Searching for colistin resistance through nearly 500,000 sequences now takes just a few seconds.

Suppose a patient has an unusual brain infection, says Jennifer Gardy, a genomic epidemiologist who until recently was at the University of British Columbia and who was not involved with the project. Suppose it’s a pathogen the doctor doesn’t recognize. Before, the pathogen’s particular sequence might have been hiding in one of those 500,000 genomes. But a mountain of data is only as good as your ability to search it. “We can now go back and look through all of the DNA, through all of the other experiments that had done sequencing. Loads and loads of DNA,” Gardy says. For the first time, it’s possible to easily answer a question as simple as: “Have we seen this thing before?”

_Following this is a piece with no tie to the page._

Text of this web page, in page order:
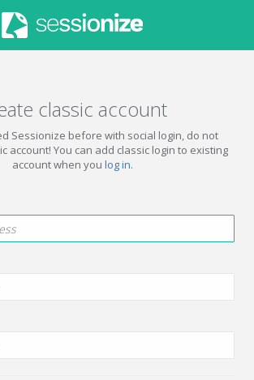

Since Iqbal and his co-authors started sharing their project—making a demo version of BIGSI available online, posting a non-peer-reviewed paper on the website bioRxiv, giving talks—they’ve been hearing from researchers who’ve started to use it. After Andrew Page, a bioinformatics researcher now at the Quadram Institute, learned about the tool, he walked back to his office and fired it up. Page was interested in a particular plasmid, a round loop of DNA, that helps make typhoid fever bacteria drug resistant. This plasmid seemed to have popped up out of the blue in Pakistan.

“Within in two seconds I got a list of twenty other samples where they were seen,” says Page. The plasmid wasn’t just in other typhoid bacteria. It was in soil bacteria, animal bacteria, E. coli—painting a much more complex picture of how resistance plasmids emerge and get swapped between different bacterial species.